Write out the listing exactly, dropping any picture it contains.

GIVEN RECORDS section start

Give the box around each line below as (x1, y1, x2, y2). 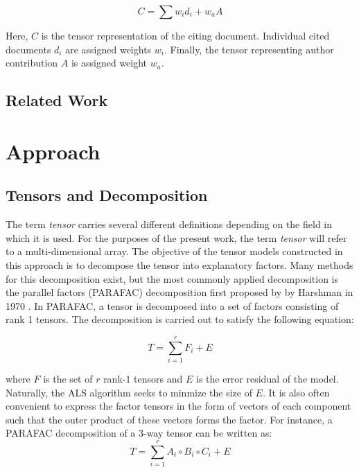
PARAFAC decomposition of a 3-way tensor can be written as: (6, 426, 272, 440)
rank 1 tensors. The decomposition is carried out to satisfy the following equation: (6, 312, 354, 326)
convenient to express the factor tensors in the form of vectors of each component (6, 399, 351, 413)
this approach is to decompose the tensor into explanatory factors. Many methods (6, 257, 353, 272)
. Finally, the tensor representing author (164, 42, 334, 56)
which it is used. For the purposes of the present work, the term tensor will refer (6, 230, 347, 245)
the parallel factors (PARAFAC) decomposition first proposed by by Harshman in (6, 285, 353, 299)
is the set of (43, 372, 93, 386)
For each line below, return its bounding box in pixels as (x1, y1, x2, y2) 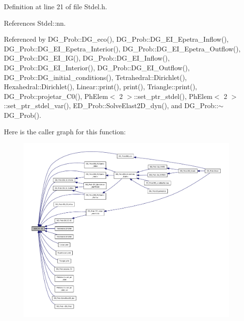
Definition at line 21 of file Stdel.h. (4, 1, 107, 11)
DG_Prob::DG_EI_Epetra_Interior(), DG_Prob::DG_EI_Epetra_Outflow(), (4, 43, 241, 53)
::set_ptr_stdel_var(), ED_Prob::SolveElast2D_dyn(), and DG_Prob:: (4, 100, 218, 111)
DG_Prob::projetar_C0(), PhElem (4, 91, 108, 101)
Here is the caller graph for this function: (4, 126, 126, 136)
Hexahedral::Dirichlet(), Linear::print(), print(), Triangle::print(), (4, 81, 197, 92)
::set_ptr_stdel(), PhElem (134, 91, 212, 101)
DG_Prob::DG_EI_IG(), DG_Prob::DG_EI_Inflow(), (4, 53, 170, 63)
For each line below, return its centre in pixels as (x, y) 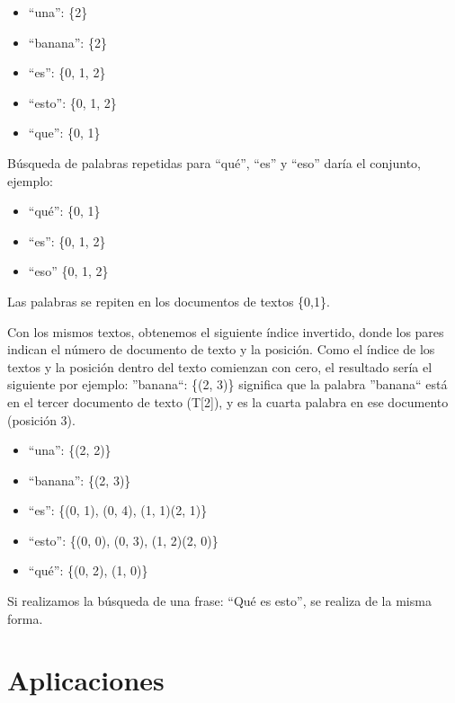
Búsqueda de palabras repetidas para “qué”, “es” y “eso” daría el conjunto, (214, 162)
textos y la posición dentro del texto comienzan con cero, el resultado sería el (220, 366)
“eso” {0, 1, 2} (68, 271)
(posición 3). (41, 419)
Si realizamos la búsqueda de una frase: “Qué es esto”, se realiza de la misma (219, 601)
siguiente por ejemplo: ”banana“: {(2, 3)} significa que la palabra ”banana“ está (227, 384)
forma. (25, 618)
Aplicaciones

GIVEN RECORDS section end

## RESULT BELOW
Give the box around each line below as (x1, y1, x2, y2). 
PARAFAC decomposition of a 3-way tensor can be written as: (6, 426, 272, 440)
rank 1 tensors. The decomposition is carried out to satisfy the following equation: (6, 312, 354, 326)
convenient to express the factor tensors in the form of vectors of each component (6, 399, 351, 413)
this approach is to decompose the tensor into explanatory factors. Many methods (6, 257, 353, 272)
. Finally, the tensor representing author (164, 42, 334, 56)
which it is used. For the purposes of the present work, the term tensor will refer (6, 230, 347, 245)
the parallel factors (PARAFAC) decomposition first proposed by by Harshman in (6, 285, 353, 299)
is the set of (43, 372, 93, 386)
For each line below, return its bounding box in pixels as (x1, y1, x2, y2) 
Definition at line 21 of file Stdel.h. (4, 1, 107, 11)
DG_Prob::DG_EI_Epetra_Interior(), DG_Prob::DG_EI_Epetra_Outflow(), (4, 43, 241, 53)
::set_ptr_stdel_var(), ED_Prob::SolveElast2D_dyn(), and DG_Prob:: (4, 100, 218, 111)
DG_Prob::projetar_C0(), PhElem (4, 91, 108, 101)
Here is the caller graph for this function: (4, 126, 126, 136)
Hexahedral::Dirichlet(), Linear::print(), print(), Triangle::print(), (4, 81, 197, 92)
::set_ptr_stdel(), PhElem (134, 91, 212, 101)
DG_Prob::DG_EI_IG(), DG_Prob::DG_EI_Inflow(), (4, 53, 170, 63)
For each line below, return its centre in pixels as (x, y) 
Búsqueda de palabras repetidas para “qué”, “es” y “eso” daría el conjunto, (214, 162)
textos y la posición dentro del texto comienzan con cero, el resultado sería el (220, 366)
“eso” {0, 1, 2} (68, 271)
(posición 3). (41, 419)
Si realizamos la búsqueda de una frase: “Qué es esto”, se realiza de la misma (219, 601)
siguiente por ejemplo: ”banana“: {(2, 3)} significa que la palabra ”banana“ está (227, 384)
forma. (25, 618)
Aplicaciones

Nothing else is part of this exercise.